GDSF naturally works with size-based limits:

  • max_entries: Maximum number of items (prevents too many tiny items)
  • max_size: Maximum total size (primary constraint for GDSF)

§Performance Characteristics

MetricValue
GetO(log P)
PutO(log P) amortized
RemoveO(log P)
Memory per entry~120 bytes overhead + key×2 + value

Where P = number of distinct priority buckets. Priority = (frequency/size) + age, quantized to integer keys. BTreeMap provides O(log P) lookups.

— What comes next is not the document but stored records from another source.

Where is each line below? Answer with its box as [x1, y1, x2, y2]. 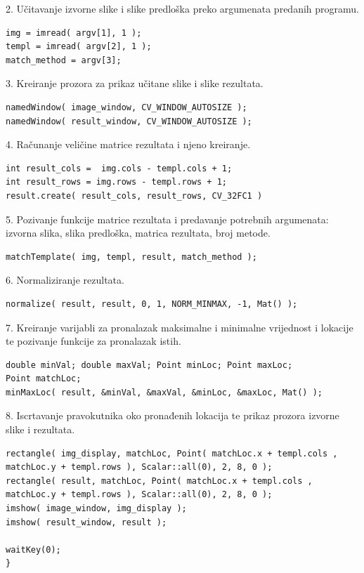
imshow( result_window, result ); [6, 517, 167, 527]
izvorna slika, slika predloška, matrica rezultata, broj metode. [6, 225, 271, 240]
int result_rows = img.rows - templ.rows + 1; [6, 177, 227, 187]
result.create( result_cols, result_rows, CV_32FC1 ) [6, 190, 263, 201]
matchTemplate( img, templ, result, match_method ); [6, 251, 257, 262]
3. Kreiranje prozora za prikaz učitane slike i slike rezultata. [6, 76, 264, 91]
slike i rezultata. [6, 422, 75, 437]
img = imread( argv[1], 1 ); [6, 27, 142, 38]
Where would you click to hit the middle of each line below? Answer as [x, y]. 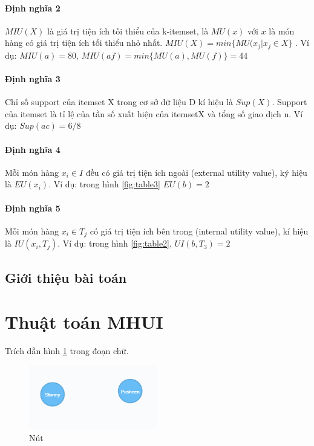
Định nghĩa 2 [33, 8]
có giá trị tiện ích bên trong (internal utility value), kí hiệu [199, 231]
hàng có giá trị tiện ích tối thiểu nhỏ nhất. [84, 43]
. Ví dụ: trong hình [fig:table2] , [115, 243]
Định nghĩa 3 [33, 79]
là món [282, 31]
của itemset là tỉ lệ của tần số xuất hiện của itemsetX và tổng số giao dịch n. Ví [154, 113]
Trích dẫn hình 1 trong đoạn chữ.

Higher overhead than simpler algorithms due to priority calculation and BTreeMap-based priority lists.

§When to Use GDSF

Good for:

  • CDN and proxy caches with variable object sizes
  • Image thumbnail caches
  • API response caches with varying payload sizes
  • File system caches
  • Any size-constrained cache with heterogeneous objects

Not ideal for:

  • Uniform-size objects (simpler algorithms work equally well)
  • Entry-count-constrained caches (LRU/LFU are simpler)
  • Very small caches (overhead not justified)

§GDSF vs Other Algorithms

AspectLRULFUGDSF
Size-awareNoNoYes
Frequency-awareNoYesYes
AgingImplicitNoYes
Best forRecencyFrequencyVariable-size objects

§Thread Safety

GdsfCache is not thread-safe. For concurrent access, either:

  • Wrap with Mutex or RwLock
  • Use ConcurrentGdsfCache (requires concurrent feature)

§Examples

§Basic Usage

use cache_rs::GdsfCache;
use cache_rs::config::GdsfCacheConfig;
use core::num::NonZeroUsize;

// Create cache with max 1000 entries and 10MB size limit
let config = GdsfCacheConfig {
    capacity: NonZeroUsize::new(1000).unwrap(),
    initial_age: 0.0,
    max_size: 10 * 1024 * 1024,  // 10MB
};
let mut cache: GdsfCache<String, Vec<u8>> = GdsfCache::init(config, None);

// Insert with explicit size tracking
let small_data = vec![0u8; 1024];  // 1KB
cache.put("small.txt".to_string(), small_data, 1024);

let large_data = vec![0u8; 1024 * 1024];  // 1MB
cache.put("large.bin".to_string(), large_data, 1024 * 1024);

// Small items get higher priority per byte
assert!(cache.get(&"small.txt".to_string()).is_some());

§CDN-Style Caching

use cache_rs::GdsfCache;
use cache_rs::config::GdsfCacheConfig;
use core::num::NonZeroUsize;

// 100MB cache for web assets
let config = GdsfCacheConfig {
    capacity: NonZeroUsize::new(10000).unwrap(),
    initial_age: 0.0,
    max_size: 100 * 1024 * 1024,
};
let mut cache: GdsfCache<String, Vec<u8>> = GdsfCache::init(config, None);

// Cache various asset types with their sizes
fn cache_asset(cache: &mut GdsfCache<String, Vec<u8>>, url: &str, data: Vec<u8>) {
    let size = data.len() as u64;
    cache.put(url.to_string(), data, size);
}

// Small, frequently-accessed assets get priority over large, rarely-used ones

Structs§

GdsfCache
An implementation of a Greedy Dual-Size Frequency (GDSF) cache.